Assuming the world is a sphere with no wind, can the great circle route of a vessel be predicted from the current position $\{\phi_i,\lambda_i\}$ and the current true course $\theta_i$?
Presently, I'm not concerning myself with speed, just the ability generate a formula for the GC so that I can draw it.
These are the useful formulae I've discovered.
$$ \begin{array}{ll} d &= \cos^{-1}\left(\sin\phi_i \sin\phi_j + \cos\phi_i \cos\phi_j \cos (\lambda_i-\lambda_j) \right) \\ b &= \cos^{-1}\left(\frac{\sin\phi_j-\sin\phi_i\cos(d)}{\sin(d)\cos\phi_i}\right) \\ s &= \sin(\lambda_j-\lambda_i) \\ \theta_i &= \left\{ \begin{array}{ll} b & \mbox{if } s < 0 \\ 2\pi-b & \mbox{if } s > 0 \end{array} \right. \end{array} $$
I am not presently concerning myself with the poles.
It is true to say that any great circle will cross all meridians so it does not seem unreasonable to determine a formula of the form:
$$ \phi = f(\lambda,\phi_0,\lambda_0,\theta_0) $$
I note that $\cos(2\pi - \theta) = \cos(\theta)$ so:
$$\begin{array}{ll} \cos(\theta_i) &= \frac{\sin\phi_j-\sin\phi_i\cos(d)}{\sin(d)\cos\phi_i} \\ &= \frac{\sin\phi_j-\sin\phi_i(\sin\phi_i \sin\phi_j + \cos\phi_i \cos\phi_j \cos (\lambda_i-\lambda_j))}{\sin\left(\cos^{-1}\left(\sin\phi_i \sin\phi_j + \cos\phi_i \cos\phi_j \cos (\lambda_i-\lambda_j) \right)\right)\cos\phi_i} \end{array}$$
This is an equation that has all the right variables, but I can't rearrange it.
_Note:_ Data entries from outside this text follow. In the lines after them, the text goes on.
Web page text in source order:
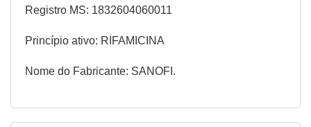
Registro MS: 1832604060011
Princípio ativo: RIFAMICINA
Nome do Fabricante: SANOFI.
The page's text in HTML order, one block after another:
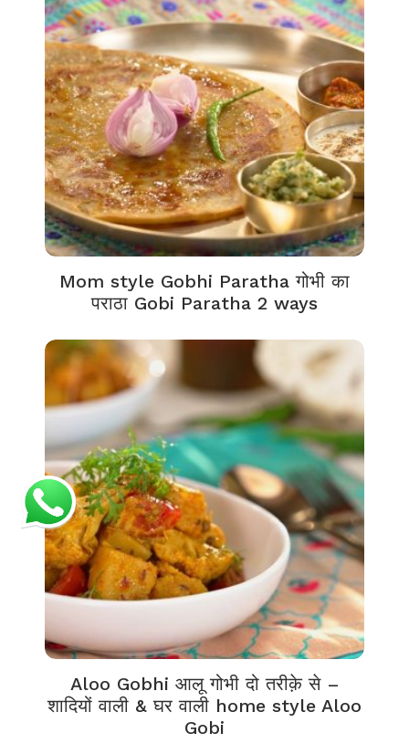
Mom style Gobhi Paratha गोभी का
पराठा Gobi Paratha 2 ways
Aloo Gobhi आलू गोभी दो तरीक़े से –
शादियों वाली & घर वाली home style Aloo
Gobi
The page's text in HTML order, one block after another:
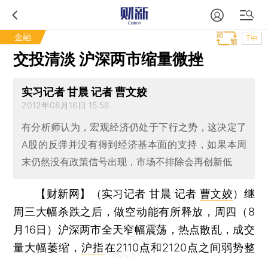
金融 T中
交投清淡 沪深两市缩量微挫
实习记者 甘晨 记者 曹文姣
2012年08月16日 15:56
有分析师认为，宏观经济仍处于下行之势，这决定了
A股的反弹并没有得到经济基本面的支持，如果本周
末仍然没有政策信号出现，市场不排除会再创新低
【财新网】（实习记者 甘晨 记者 曹文姣） 继
周三大幅杀跌之后，做空动能有所释放，周四（8
月16日）沪深两市全天窄幅震荡，热点散乱，成交
量大幅萎缩，沪指在2110点和2120点之间弱势整
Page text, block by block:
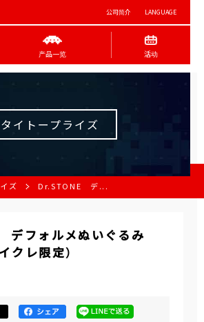
公司简介 LANGUAGE
产品一览 活动
タイトープライズ
ズ Dr.STONE デ...
フォルメぬいぐるみ
レ限定）
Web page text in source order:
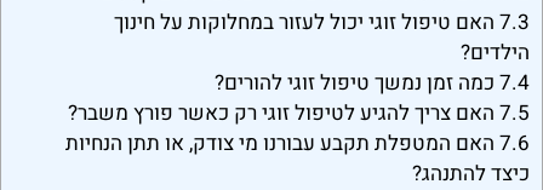
7.3 האם טיפול זוגי יכול לעזור במחלוקות על חינוך
הילדים?
7.4 כמה זמן נמשך טיפול זוגי להורים?
7.5 האם צריך להגיע לטיפול זוגי רק כאשר פורץ משבר?
7.6 האם המטפלת תקבע עבורנו מי צודק, או תתן הנחיות
כיצד להתנהג?

Is there a better approach I should be taking?
UPDATE
It's worth noting that if we use colatitude ($\phi'$), the distance equation looks just like the law of cosines:
$$cos(d) = \cos\phi'_i \cos\phi'_j + \sin\phi'_i \sin\phi'_j \cos (\lambda_i-\lambda_j)$$
You’re in an angle-side-angle situation, and you want to know the length of a side. One angle is given to you by the original heading, I’ll call it $\eta$, say measured clockwise from north. The other angle is the angle at the pole, difference between the original longitude and the longitude of the meridian you’re thinking of as variable. Let’s call that $\theta$. The side is the “colatitude”, the distance, in degrees (or radians) from the pole to the original position. Let’s call this $\lambda$. And you want to know the colatitude of your new point, since you already know its longitude. Call this $\Lambda$. Then I would solve your problem by using two standards from trigonometry, the alternative form of Law of Cosines, which reads $$ \cos a=-\cos b\cos c + \sin b \sin c \cos A\,, $$ where the angles of the triangle are $a,b,c$ and the corresponding opposite sides are $A,B,C$. The other is the Law of Sines, which reads, $$ \frac{\sin a}{\sin A}=\frac{\sin b}{\sin B}=\frac{\sin c}{\sin C}\,, $$ very much like the corresponding one in plane trig.
Now, we need to name the angle opposite the side that measures your original colatitude, call it $\alpha$. It becomes the $a$ of the Law of Cosines, and the longitude-difference $\theta$ becomes your $b$ there, while the heading angle is $\eta$, your $c$, and the (original) given colatitude is your $A$. Now apply L of C to get $\alpha$, and plug this into Law of Sines, since you have $$ \frac{\sin\Lambda}{\sin\eta}=\frac{\sin\lambda}{\sin\alpha}\,. $$ You wanted $\Lambda$, and there it is.